**What the task asks**: The required output is the line that contains "investigating whether the" plus every line after it in the listing below, copied exactly as it appears.

**Record excerpts**:
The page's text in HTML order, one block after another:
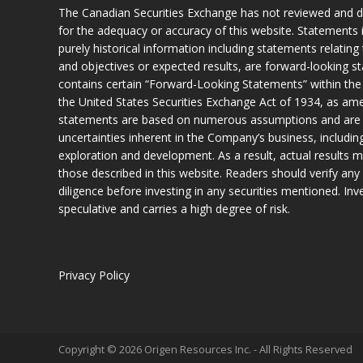
The Canadian Securities Exchange has not reviewed and
for the adequacy or accuracy of this website.
purely historical information including statements relating
and objectives or expected results, are forward-looking
contains certain “Forward-Looking Statements” within
the United States Securities Exchange Act of 1934, as
statements are based on numerous assumptions and
uncertainties inherent in the Company’s business,
exploration and development. As a result, actual results
those described in this website. Readers should verify
diligence before investing in any securities mentioned.
speculative and carries a high degree of risk.
Privacy Policy
Copyright © 2026 Origen Resources Inc. - All Rights Reserved
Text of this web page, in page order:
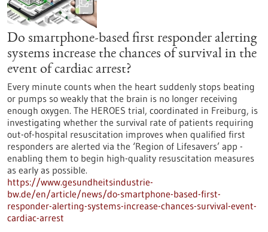
Do smartphone-based first responder alerting
systems increase the chances of survival in the
event of cardiac arrest?
Every minute counts when the heart suddenly stops beating
or pumps so weakly that the brain is no longer receiving
enough oxygen. The HEROES trial, coordinated in Freiburg, is
investigating whether the survival rate of patients requiring
out-of-hospital resuscitation improves when qualified first
responders are alerted via the ‘Region of Lifesavers’ app -
enabling them to begin high-quality resuscitation measures
as early as possible.
https://www.gesundheitsindustrie-
bw.de/en/article/news/do-smartphone-based-first-
responder-alerting-systems-increase-chances-survival-event-
cardiac-arrest

**Task answer**:
investigating whether the survival rate of patients requiring
out-of-hospital resuscitation improves when qualified first
responders are alerted via the ‘Region of Lifesavers’ app -
enabling them to begin high-quality resuscitation measures
as early as possible.
https://www.gesundheitsindustrie-
bw.de/en/article/news/do-smartphone-based-first-
responder-alerting-systems-increase-chances-survival-event-
cardiac-arrest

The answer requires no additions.